Fireworks ban in effect

Small fireworks allowed in city ballpark

With the heat of summer baking plants into tinder, state and local agencies are enforcing burn bans and firework prohibitions around the state and particularly in Moab, where the local fire department said that many of the fires in the city earlier this month were human-initiated.

“As of June 1, open burning in Utah is PROHIBITED, including yard waste and trash fires,” the Moab Valley Fire Department said in a Facebook post Monday, June 24.

The fire department said that exceptions are granted via permit for some agricultural burns in the unincorporated parts of the county. Moab has a burn ban that is effective year-round.

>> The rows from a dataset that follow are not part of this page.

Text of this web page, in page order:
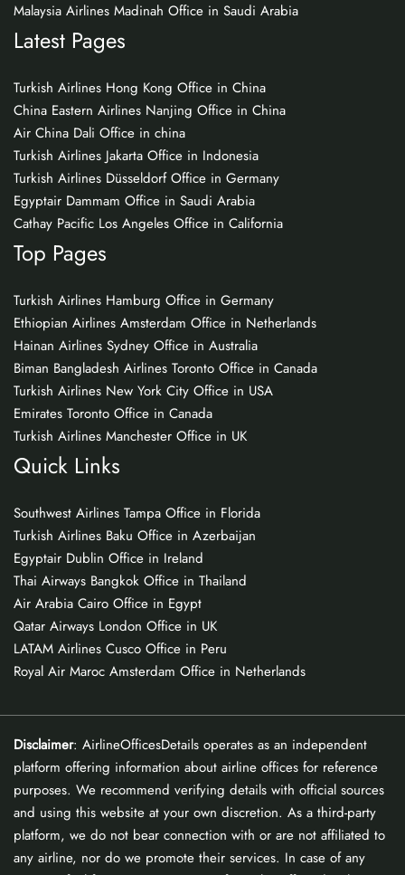
Malaysia Airlines Madinah Office in Saudi Arabia
Latest Pages
Turkish Airlines Hong Kong Office in China
China Eastern Airlines Nanjing Office in China
Air China Dali Office in china
Turkish Airlines Jakarta Office in Indonesia
Turkish Airlines Düsseldorf Office in Germany
Egyptair Dammam Office in Saudi Arabia
Cathay Pacific Los Angeles Office in California
Top Pages
Turkish Airlines Hamburg Office in Germany
Ethiopian Airlines Amsterdam Office in Netherlands
Hainan Airlines Sydney Office in Australia
Biman Bangladesh Airlines Toronto Office in Canada
Turkish Airlines New York City Office in USA
Emirates Toronto Office in Canada
Turkish Airlines Manchester Office in UK
Quick Links
Southwest Airlines Tampa Office in Florida
Turkish Airlines Baku Office in Azerbaijan
Egyptair Dublin Office in Ireland
Thai Airways Bangkok Office in Thailand
Air Arabia Cairo Office in Egypt
Qatar Airways London Office in UK
LATAM Airlines Cusco Office in Peru
Royal Air Maroc Amsterdam Office in Netherlands
Disclaimer: AirlineOfficesDetails operates as an independent
platform offering information about airline offices for reference
purposes. We recommend verifying details with official sources
and using this website at your own discretion. As a third-party
platform, we do not bear connection with or are not affiliated to
any airline, nor do we promote their services. In case of any

The City of Moab published a post on Facebook Tuesday, June 25 regarding bans on fireworks, in lead-up to Independence Day next week. The post specified that fireworks are prohibited on public trails and paths inside city limits, in the vicinity of Pack Creek and Mill Creek, and within 20 feet of all structures.

“Anyone who violates the city fireworks ban is subject to a fine of up to $1,000 and possible imprisonment,” read the post from the city. “Please help protect yourself and your neighborhood!”

The post also described the definition of “Class C dangerous explosives” as defined in state code. That category of fireworks, which includes firecrackers, bottle rockets, roman candles and others, are illegal without a permit.

“Any fireworks that fly, explode or travel more than six feet off the ground are also banned within Moab City limits,” the post read.

The city passed a fireworks ban this week that created an exception for fireworks allowances on city property; small fireworks (i.e. those that do not fall under the category of Class C dangerous explosives) will be permitted on the baseball fields on Center Street.

The Division of Natural Resources released a press release earlier this month on the topic of fire mitigation, as well. “It is always the responsibility of the person lighting and tending the fire to take the needed precautions and prevent its escape,” the division said in a press release. “A permit or notification call does not relieve a person from liability if the fire gets away or damages someone else’s property, so good judgment is advised.”